Content starts

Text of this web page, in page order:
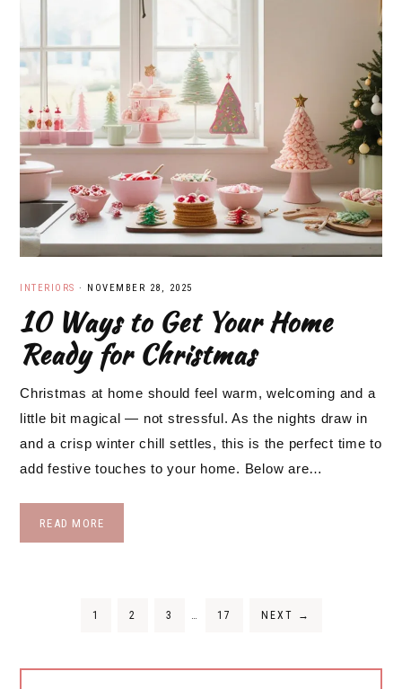
INTERIORS · NOVEMBER 28, 2025
10 Ways to Get Your Home
Ready for Christmas
Christmas at home should feel warm, welcoming and a
little bit magical — not stressful. As the nights draw in
and a crisp winter chill settles, this is the perfect time to
add festive touches to your home. Below are…
READ MORE
PAGE
1 PAGE
2 PAGE
3
pages
… PAGE
17 NEXT →
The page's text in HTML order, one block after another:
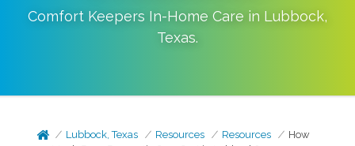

Content ends

**Activity**
As you output the material, omit the pictures but alter nothing else.

**Your response**
Text of this web page, in page order:
INTERIORS · NOVEMBER 28, 2025
10 Ways to Get Your Home
Ready for Christmas
Christmas at home should feel warm, welcoming and a
little bit magical — not stressful. As the nights draw in
and a crisp winter chill settles, this is the perfect time to
add festive touches to your home. Below are…
READ MORE
PAGE
1 PAGE
2 PAGE
3
pages
… PAGE
17 NEXT →
The page's text in HTML order, one block after another:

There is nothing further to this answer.